Physical characteristics
- • location: Lake Drużno
- • coordinates: 54°06′45″N 19°26′04″E﻿ / ﻿54.11250°N 19.43444°E
- • location: Vistula Lagoon
- • coordinates: 54°15′09″N 19°22′55″E﻿ / ﻿54.2526°N 19.3820°E
- Length: 14.5 km (9.0 mi)
- Basin size: 1,499.9 km^{2} (579.1 sq mi)

= Elbląg (river) =

The Elbląg (Elbing) is a 14.5 km river in northern Poland connecting Lake Drużno with the Vistula Lagoon. The eponymous city of Elbląg is situated on the river. The tributaries of the Elbląg include the Fiszewka, Kumiela and Tina.

The oldest known mention of the river in the form Ilfing comes from the report of sailor Wulfstan from the end of the 9th century. The report was included in The Voyages of Ohthere and Wulfstan which was written in Anglo-Saxon in King Alfred's reign.

== Etymology ==

Latest research suggest Scandinavian origin of the name. According to Elbląg museum the elusive Truso settlement was founded and inhabited mostly by Scandinavians. The recent research shows that the name Ilfing was Anglo-Saxon form of a Scandinavian name, which could be reconstructed as Old-Nordic Elfeng, Elfangr or Elfing from Old-Nordic elf-r - meaning "river", and Old-Nordic eng, enge, engi meaning "meadow". The 16th century German pastor, historian and cartographer Caspar Henneberger, wrote in his book Erklärung der preußischen größeren Landtafeln oder Mappen ("explanation of the larger Prussian maps"):
"Anno 1237. Zog.

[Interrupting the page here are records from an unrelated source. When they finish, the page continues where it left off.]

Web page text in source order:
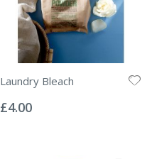
Laundry Bleach
0%
£4.00
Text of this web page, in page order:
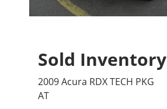
Sold Inventory
2009 Acura RDX TECH PKG
AT
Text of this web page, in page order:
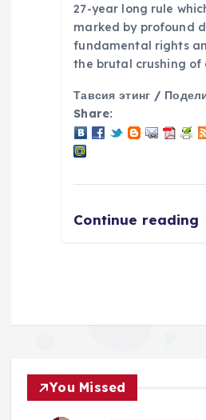
27-year long rule
marked by profound
fundamental rights
the brutal crushing of
Тавсия этинг /
Share:
Continue reading
You Missed
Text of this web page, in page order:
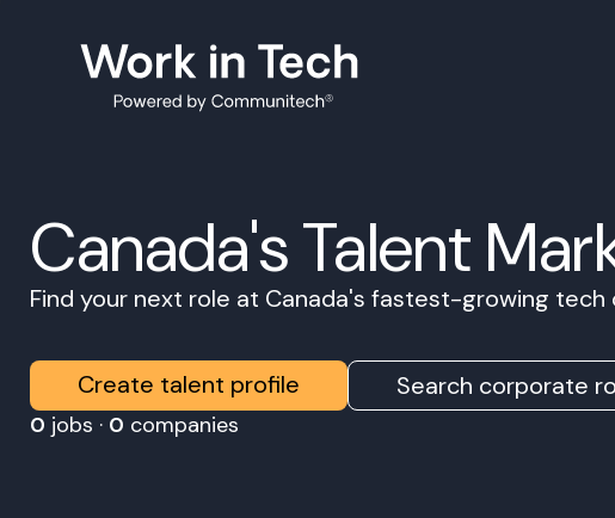
Canada's Talent
Find your next role at Canada's fastest-growing tech
Create talent profile Search corporate
0 jobs · 0 companies
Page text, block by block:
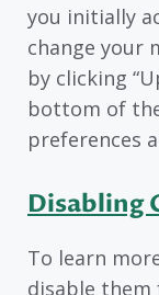
you initially
change your
by clicking
bottom of
preferences
Disabling
To learn
disable
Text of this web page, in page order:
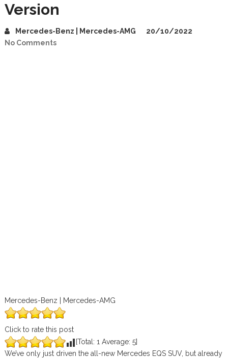
Version
Mercedes-Benz | Mercedes-AMG
20/10/2022
No Comments
Mercedes-Benz | Mercedes-AMG
Click to rate this post
[Total: 1 Average: 5]
We’ve only just driven the all-new Mercedes EQS SUV, but already
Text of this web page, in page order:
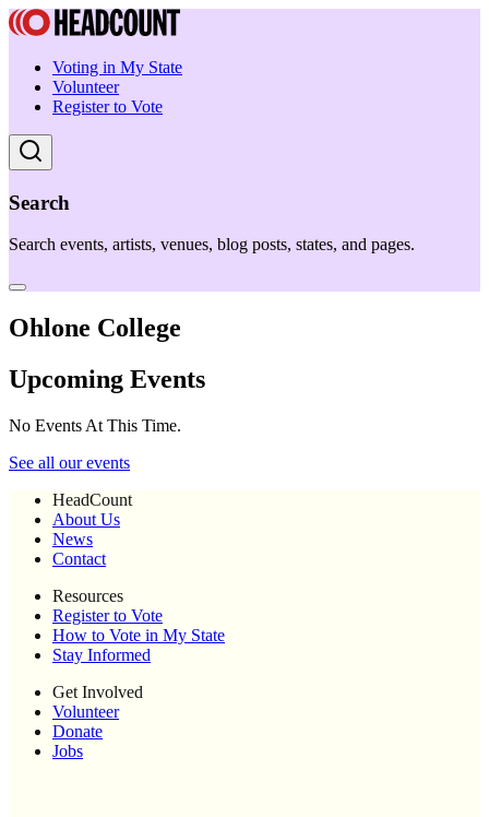
Voting in My State
Volunteer
Register to Vote
Search
Search events, artists, venues, blog posts, states, and pages.
Ohlone College
Upcoming Events
No Events At This Time.
See all our events
HeadCount
About Us
News
Contact
Resources
Register to Vote
How to Vote in My State
Stay Informed
Get Involved
Volunteer
Donate
Jobs
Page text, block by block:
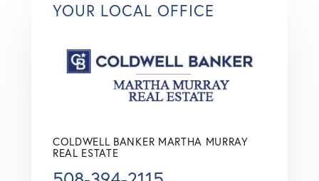
YOUR LOCAL OFFICE
COLDWELL BANKER MARTHA MURRAY
REAL ESTATE
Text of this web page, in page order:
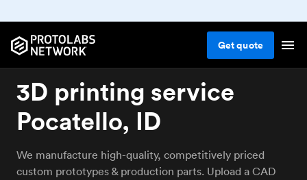
Getquote
3D printing service
Pocatello, ID
We manufacture high-quality, competitively priced
custom prototypes & production parts. Upload a CAD
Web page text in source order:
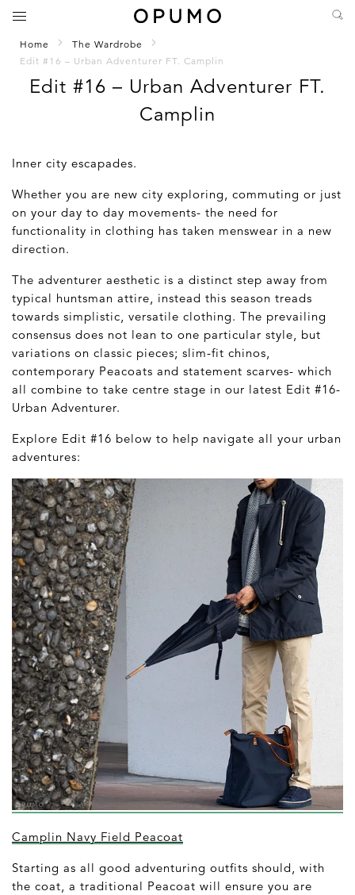
Home
The Wardrobe
Edit #16 – Urban Adventurer FT. Camplin
Edit #16 – Urban Adventurer FT.
Camplin
Inner city escapades.
Whether you are new city exploring, commuting or just
on your day to day movements- the need for
functionality in clothing has taken menswear in a new
direction.
The adventurer aesthetic is a distinct step away from
typical huntsman attire, instead this season treads
towards simplistic, versatile clothing. The prevailing
consensus does not lean to one particular style, but
variations on classic pieces; slim-fit chinos,
contemporary Peacoats and statement scarves- which
all combine to take centre stage in our latest Edit #16-
Urban Adventurer.
Explore Edit #16 below to help navigate all your urban
adventures:
Camplin Navy Field Peacoat
Starting as all good adventuring outfits should, with
the coat, a traditional Peacoat will ensure you are
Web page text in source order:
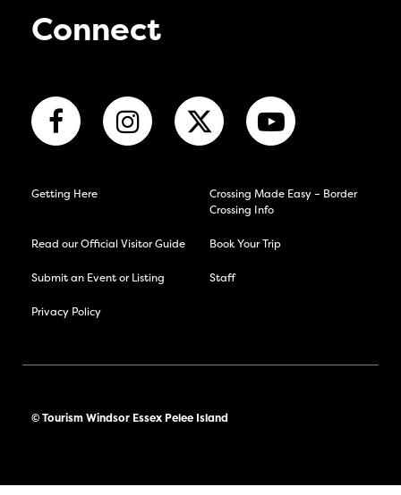
Connect
Getting Here
Crossing Made Easy – Border
Crossing Info
Read our Official Visitor Guide Book Your Trip
Submit an Event or Listing Staff
Privacy Policy
© Tourism Windsor Essex Pelee Island
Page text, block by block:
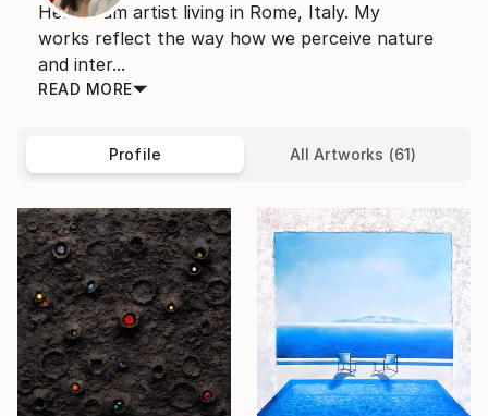
Hello! I am artist living in Rome, Italy. My
works reflect the way how we perceive nature
and inter...
READ MORE
Profile All Artworks (61)
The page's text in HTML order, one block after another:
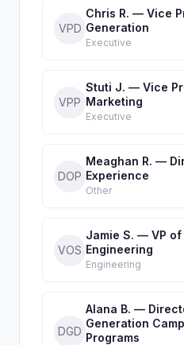
VPD
Chris R. — Vice
Generation
Executive
VPP
Stuti J. — Vice
Marketing
Executive
DOP
Meaghan R. —
Experience
Other
VOS
Jamie S. — VP
Engineering
Engineering
DGD
Alana B. —
Generation
Programs
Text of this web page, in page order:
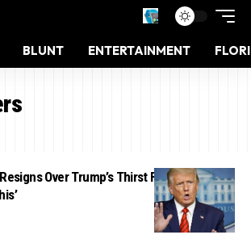
BLUNT ENTERTAINMENT
Over Trump’s Thirst For Loyalty: ‘I
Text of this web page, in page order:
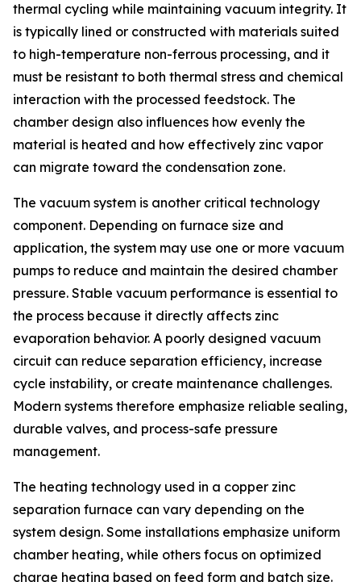
thermal cycling while maintaining vacuum integrity. It
is typically lined or constructed with materials suited
to high-temperature non-ferrous processing, and it
must be resistant to both thermal stress and chemical
interaction with the processed feedstock. The
chamber design also influences how evenly the
material is heated and how effectively zinc vapor
can migrate toward the condensation zone.
The vacuum system is another critical technology
component. Depending on furnace size and
application, the system may use one or more vacuum
pumps to reduce and maintain the desired chamber
pressure. Stable vacuum performance is essential to
the process because it directly affects zinc
evaporation behavior. A poorly designed vacuum
circuit can reduce separation efficiency, increase
cycle instability, or create maintenance challenges.
Modern systems therefore emphasize reliable sealing,
durable valves, and process-safe pressure
management.
The heating technology used in a copper zinc
separation furnace can vary depending on the
system design. Some installations emphasize uniform
chamber heating, while others focus on optimized
charge heating based on feed form and batch size.
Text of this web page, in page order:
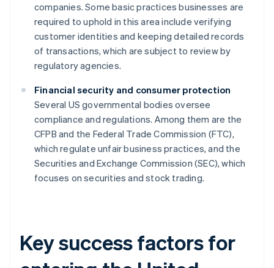
companies. Some basic practices businesses are
required to uphold in this area include verifying
customer identities and keeping detailed records
of transactions, which are subject to review by
regulatory agencies.
Financial security and consumer protection
Several US governmental bodies oversee
compliance and regulations. Among them are the
CFPB and the Federal Trade Commission (FTC),
which regulate unfair business practices, and the
Securities and Exchange Commission (SEC), which
focuses on securities and stock trading.
Key success factors for
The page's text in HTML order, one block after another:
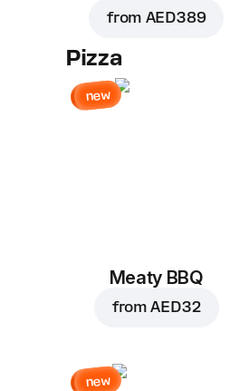
from AED 389
Pizza
new
Meaty BBQ
fromAED 32
new
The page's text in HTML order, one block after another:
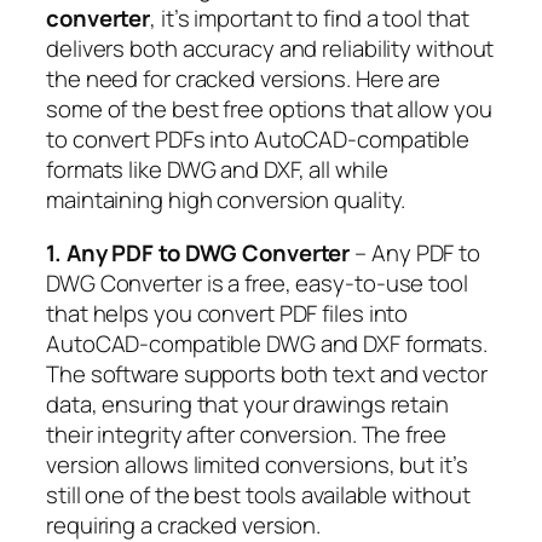
converter, it’s important to find a tool that
delivers both accuracy and reliability without
the need for cracked versions. Here are
some of the best free options that allow you
to convert PDFs into AutoCAD-compatible
formats like DWG and DXF, all while
maintaining high conversion quality.
1. Any PDF to DWG Converter– Any PDF to
DWG Converter is a free, easy-to-use tool
that helps you convert PDF files into
AutoCAD-compatible DWG and DXF formats.
The software supports both text and vector
data, ensuring that your drawings retain
their integrity after conversion. The free
version allows limited conversions, but it’s
still one of the best tools available without
requiring a cracked version.
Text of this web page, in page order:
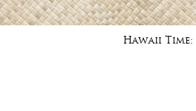
Hawaii Time:
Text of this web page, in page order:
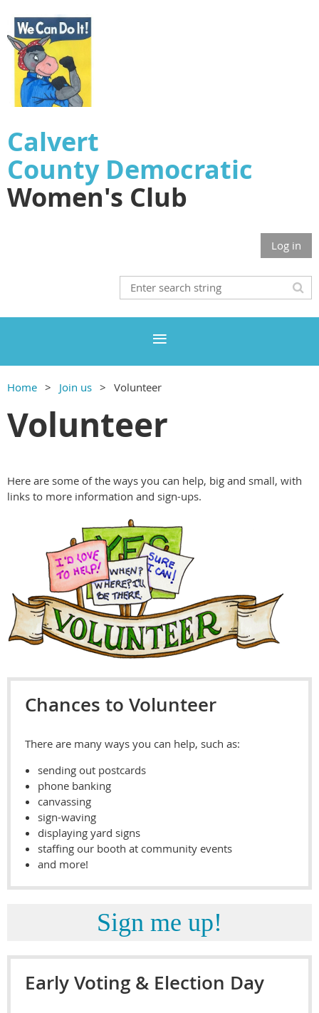
Calvert
County Democratic
Women's Club
Log in
Home Join us Volunteer
Volunteer
Here are some of the ways you can help, big and small, with
links to more information and sign-ups.
Chances to Volunteer
There are many ways you can help, such as:
sending out postcards
phone banking
canvassing
sign-waving
displaying yard signs
staffing our booth at community events
and more!
Sign me up!
Early Voting & Election Day
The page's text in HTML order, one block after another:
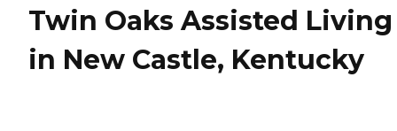
Twin Oaks Assisted Living
in New Castle, Kentucky
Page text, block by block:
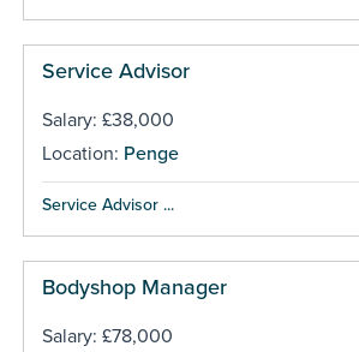
Service Advisor
Salary: £38,000
Location: Penge
Service Advisor ...
Bodyshop Manager
Salary: £78,000
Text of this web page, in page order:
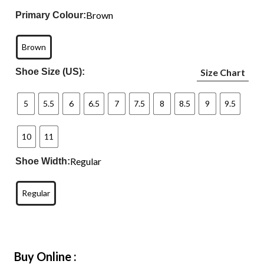
Primary Colour:Brown
Brown
Shoe Size (US): Size Chart
5 5.5 6 6.5 7 7.5 8 8.5 9 9.5
10 11
Shoe Width:Regular
Regular
Buy Online :
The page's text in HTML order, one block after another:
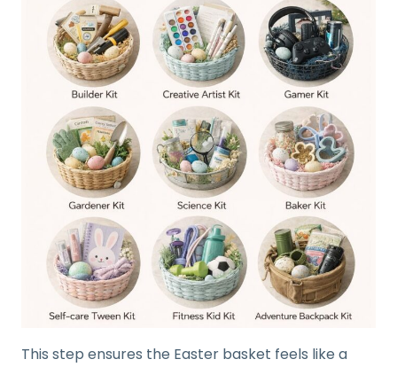
This step ensures the Easter basket feels like a
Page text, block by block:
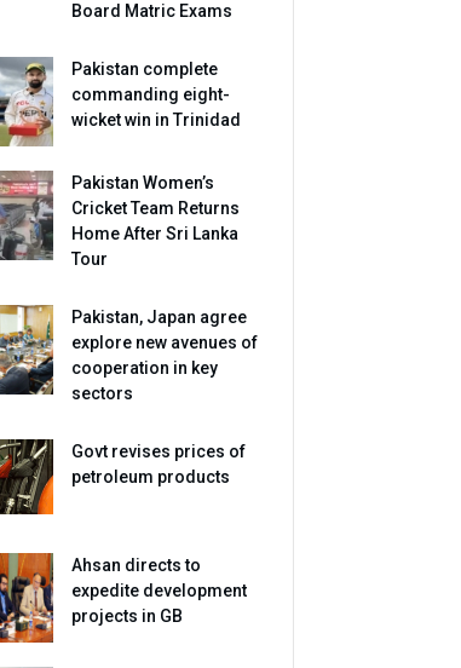
Board Matric Exams
Pakistan complete
commanding eight-
wicket win in Trinidad
Pakistan Women’s
Cricket Team Returns
Home After Sri Lanka
Tour
Pakistan, Japan agree
explore new avenues of
cooperation in key
sectors
Govt revises prices of
petroleum products
Ahsan directs to
expedite development
projects in GB
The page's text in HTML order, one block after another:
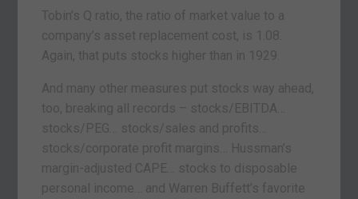
Tobin’s Q ratio, the ratio of market value to a
company’s asset replacement cost, is 1.08.
Again, that puts stocks higher than in 1929.
And many other measures put stocks way ahead,
too, breaking all records – stocks/EBITDA…
stocks/PEG… stocks/sales and profits…
stocks/corporate profit margins… Hussman’s
margin-adjusted CAPE… stocks to disposable
personal income… and Warren Buffett’s favorite
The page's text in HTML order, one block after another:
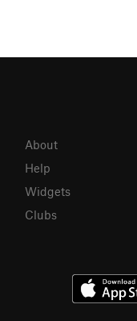
About
Help
Widgets
Clubs
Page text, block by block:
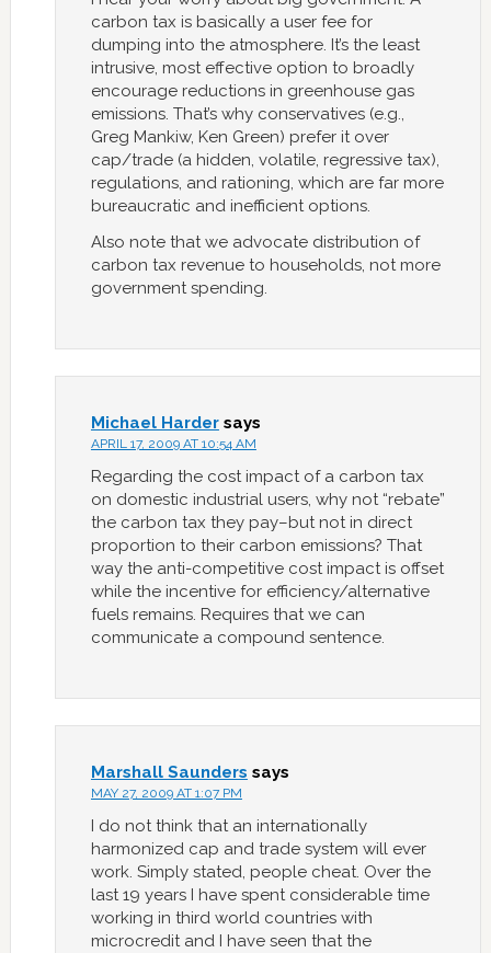
carbon tax is basically a user fee for
dumping into the atmosphere. It’s the least
intrusive, most effective option to broadly
encourage reductions in greenhouse gas
emissions. That’s why conservatives (e.g.,
Greg Mankiw, Ken Green) prefer it over
cap/trade (a hidden, volatile, regressive tax),
regulations, and rationing, which are far more
bureaucratic and inefficient options.
Also note that we advocate distribution of
carbon tax revenue to households, not more
government spending.
Michael Harder says
APRIL 17, 2009 AT 10:54 AM
Regarding the cost impact of a carbon tax
on domestic industrial users, why not “rebate”
the carbon tax they pay–but not in direct
proportion to their carbon emissions? That
way the anti-competitive cost impact is offset
while the incentive for efficiency/alternative
fuels remains. Requires that we can
communicate a compound sentence.
Marshall Saunders says
MAY 27, 2009 AT 1:07 PM
I do not think that an internationally
harmonized cap and trade system will ever
work. Simply stated, people cheat. Over the
last 19 years I have spent considerable time
working in third world countries with
microcredit and I have seen that the
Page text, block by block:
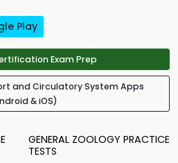
Play
Exam Prep
and Circulatory System Apps
& iOS)
GENERAL ZOOLOGY PRACTICE
TESTS
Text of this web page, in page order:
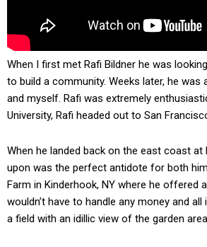
When I first met Rafi Bildner he was
to build a community. Weeks later, he
and myself. Rafi was extremely
University, Rafi headed out to San
When he landed back on the east coast
upon was the perfect antidote for both
Farm in Kinderhook, NY where he offered
wouldn’t have to handle any money and
a field with an idillic view of the garden
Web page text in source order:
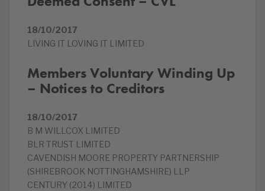
18/10/2017
LIVING IT LOVING IT LIMITED
Members Voluntary Winding Up
– Notices to Creditors
18/10/2017
B M WILLCOX LIMITED
BLR TRUST LIMITED
CAVENDISH MOORE PROPERTY PARTNERSHIP
(SHIREBROOK NOTTINGHAMSHIRE) LLP
CENTURY (2014) LIMITED

Herman Balck Landmeister/mit den zwey Schiffen/so ihm der Marggraff Heinrich aus Meissen/hat machen lassen/auf ein Werder in Pogezanien/bey dem Haff gelegen/mit dem Fluss Elbing beflossen/darauff bawet er eine Burg/und hies sie nach dem Fluss Elbing/oder von Oelfang/Eelfang".
The theory of the Old Germanic origin of the name Elbing river has been also strongly supported by prominent Polish linguist Jan Michał Rozwadowski.
Thus the meaning of the river's name would be "River flowing through boggy meadows".